Tests to determine the safety of blood products

The safety of blood products is ensured through blood group and infection tests on all donations. In addition, a number of tests on product quality control and facility monitoring are carried out.

There are about 700 blood donations a day in Finland. During each donation three tubes of blood are collected to carry out laboratory tests to determine the safety of blood products:

  • One tube for blood typing
  • Two tubes for infection screening
  • Plus an additional tube from first-time donors to confirm their blood group.

Testing is carried out using tests designed specifically for blood donor examinations and which comply with Finnish legislation, FIMEA regulations and the EU Guide (EDQM).

Laboratory automation utilized in testing

Requests for tests on donor samples are generated at the time of blood donation and are automatically transferred from the blood donation information system to the laboratory information system as well as to the control systems of the automated track. The automated track combines the test requests and the donor samples sent during the evening and at night from blood donation sites to the laboratory in Vehkala.

The samples are transferred to the prehandler of the automated track where they are centrifuged, decapped and sorted. During prehandling, samples for blood typing are directed to their own sorting areas.

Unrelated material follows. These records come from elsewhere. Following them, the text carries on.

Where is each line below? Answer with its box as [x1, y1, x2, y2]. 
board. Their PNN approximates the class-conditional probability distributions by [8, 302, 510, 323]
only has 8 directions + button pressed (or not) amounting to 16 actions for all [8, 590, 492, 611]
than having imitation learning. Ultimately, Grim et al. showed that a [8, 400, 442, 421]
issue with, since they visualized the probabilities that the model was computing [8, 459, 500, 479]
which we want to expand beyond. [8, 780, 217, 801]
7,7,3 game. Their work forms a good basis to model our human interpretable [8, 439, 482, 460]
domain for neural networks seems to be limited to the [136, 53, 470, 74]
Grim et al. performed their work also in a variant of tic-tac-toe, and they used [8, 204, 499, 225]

Samples for blood typing wait until morning to be processed, whereas the infection screening of samples begins right away at night utilizing automated serology and PCR testing integrated with the automated track.

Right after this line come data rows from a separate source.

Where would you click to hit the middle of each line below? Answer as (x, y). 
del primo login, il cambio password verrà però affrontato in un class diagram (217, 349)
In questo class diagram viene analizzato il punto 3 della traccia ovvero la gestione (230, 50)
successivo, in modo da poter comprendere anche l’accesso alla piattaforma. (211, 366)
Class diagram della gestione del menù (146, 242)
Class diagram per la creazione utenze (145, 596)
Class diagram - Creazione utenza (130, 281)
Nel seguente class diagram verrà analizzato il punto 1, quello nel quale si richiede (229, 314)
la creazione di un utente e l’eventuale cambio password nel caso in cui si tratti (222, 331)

The test results are ready by 1 p.m. the day after the donation and are transferred from the automated systems back to the blood donation information system and the blood product information system.

Blood typing tests

Each donated unit of blood is examined to detect:

  • ABO and RhD blood groups
  • Rh phenotype and
  • K antigen

Samples given by first-time donors and by those who have been pregnant or received blood transfusions since their previous donation are screened for red blood cell antibodies. If red blood cell antibodies are detected and they are of clinical relevance, the products will be rejected. Clinically relevant antibodies are a permanent obstacle to blood donation.

A complete blood typing of red blood cells and plasma is performed for the first and second donations; with subsequent donations only red blood cells are used. Some donors are phenotyped and genotyped more extensively. The information systems compare the test results with any prior results for the donor in question. If the results are conflicting, the product is not released for patient treatment.

Infection screening

Serological infection screening is performed to detect the following:

  • HIV (HIV Ag/Ab)
  • Hepatitis B and C (HBsAg, HCV-Ab) and
  • Syphilis antibodies

PCR testing is used to screen for the following:

  • HIV, hepatitis B and C (HIV-RNA, HBV-DNA, HCV-RNA)
  • Hepatitis A and parvovirus (HAV-RNA, B19-DNA)

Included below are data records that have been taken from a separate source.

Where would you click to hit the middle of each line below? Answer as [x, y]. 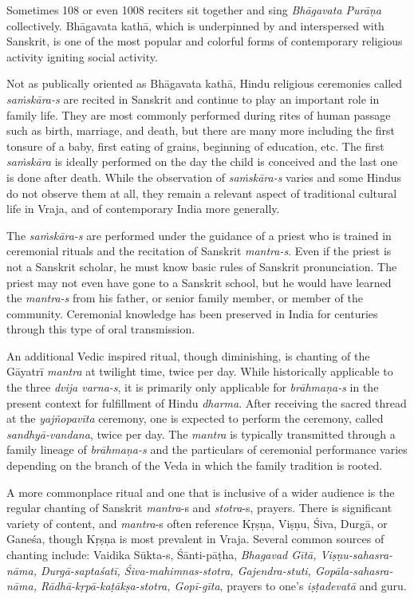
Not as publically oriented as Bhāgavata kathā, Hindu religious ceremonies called [205, 83]
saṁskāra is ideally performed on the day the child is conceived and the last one [202, 162]
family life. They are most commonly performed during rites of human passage [199, 114]
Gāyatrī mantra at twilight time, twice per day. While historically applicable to [200, 371]
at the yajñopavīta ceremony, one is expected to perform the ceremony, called [195, 418]
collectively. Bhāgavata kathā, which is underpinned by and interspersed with [195, 25]
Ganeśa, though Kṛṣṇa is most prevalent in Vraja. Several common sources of [195, 539]
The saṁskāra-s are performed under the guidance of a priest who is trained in [199, 235]

The FINAS accreditation service has accredited most blood group and infection screening tests (test laboratory T119, accreditation requirement SFS-EN ISO/IEC 17025:2017, SFS-EN ISO 15189:2013). The hepatitis A and parvovirus tests have not been accredited.

All products that test positive in infection screening will be rejected. If a product tests positive, the donor will automatically be referred for additional examinations. Depending on the results of the additional screening and verification tests, the donor may be asked to provide a new sample. Based on the result of the re-examination the donor may be subject to a temporary or permanent donation disqualification.

Product release for patient treatment

Releasing a blood product for patient treatment requires that the blood typing and infection screening results are complete and acceptable. The infection screening results must be negative, i.e. there must be no signs of the pathogens tested for.

Product quality control testing

Statistical quality control tests are carried out on blood products to ensure that the blood product production process meets the quality requirements. Blood products are therefore randomly tested to determine values such as the following:

  • haemoglobin level in red blood cell products
  • thrombocyte count in platelet products
  • residual leukocyte count in all leukocyte-free products to confirm the effectiveness of leukocyte filtration.

Products are also examined to ensure they have the necessary shelf life, and microbiological monitoring is carried out to prevent bacterial contamination.